Excerpts from a dataset
:::

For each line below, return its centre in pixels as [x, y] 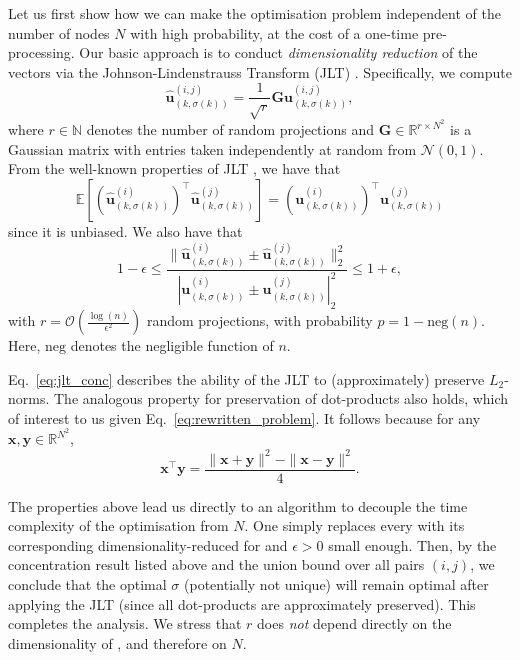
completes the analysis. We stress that [125, 623]
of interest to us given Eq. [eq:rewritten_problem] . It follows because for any [244, 417]
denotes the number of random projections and [230, 129]
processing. [41, 52]
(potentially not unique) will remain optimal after [336, 584]
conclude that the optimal [87, 584]
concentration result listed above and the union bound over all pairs [216, 564]
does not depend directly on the [354, 623]
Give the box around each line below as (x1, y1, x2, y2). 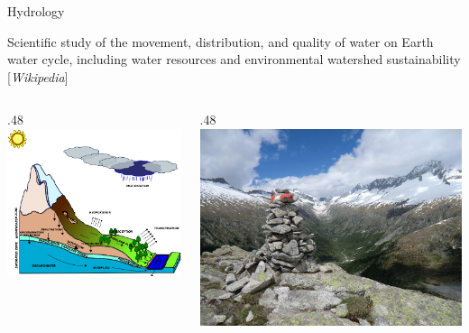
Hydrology (7, 2, 65, 20)
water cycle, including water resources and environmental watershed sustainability (7, 50, 461, 69)
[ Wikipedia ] (7, 67, 69, 86)
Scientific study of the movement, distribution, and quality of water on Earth (7, 32, 434, 51)
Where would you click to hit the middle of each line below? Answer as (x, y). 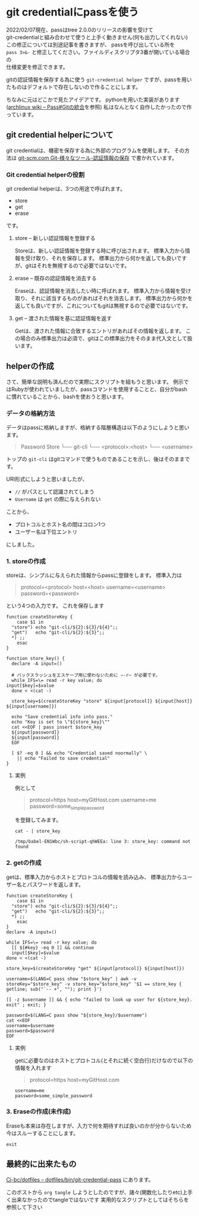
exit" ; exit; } (26, 1005)
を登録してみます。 (38, 820)
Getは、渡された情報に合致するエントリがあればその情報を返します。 (99, 331)
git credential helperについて (60, 135)
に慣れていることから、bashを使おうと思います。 (67, 396)
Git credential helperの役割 (45, 175)
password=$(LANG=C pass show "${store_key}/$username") (77, 1015)
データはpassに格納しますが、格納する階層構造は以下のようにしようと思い (98, 428)
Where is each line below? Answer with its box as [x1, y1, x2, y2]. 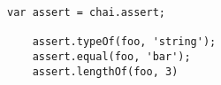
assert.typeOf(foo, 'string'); [32, 35, 217, 49]
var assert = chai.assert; [7, 6, 165, 19]
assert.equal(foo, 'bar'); [32, 50, 191, 63]
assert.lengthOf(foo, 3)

:::

### What this task involves:
After identifying the lines above that contain "assert", copy each one.

### Answer to the problem:
assert.typeOf(foo, 'string'); [32, 35, 217, 49]
var assert = chai.assert; [7, 6, 165, 19]
assert.equal(foo, 'bar'); [32, 50, 191, 63]
assert.lengthOf(foo, 3)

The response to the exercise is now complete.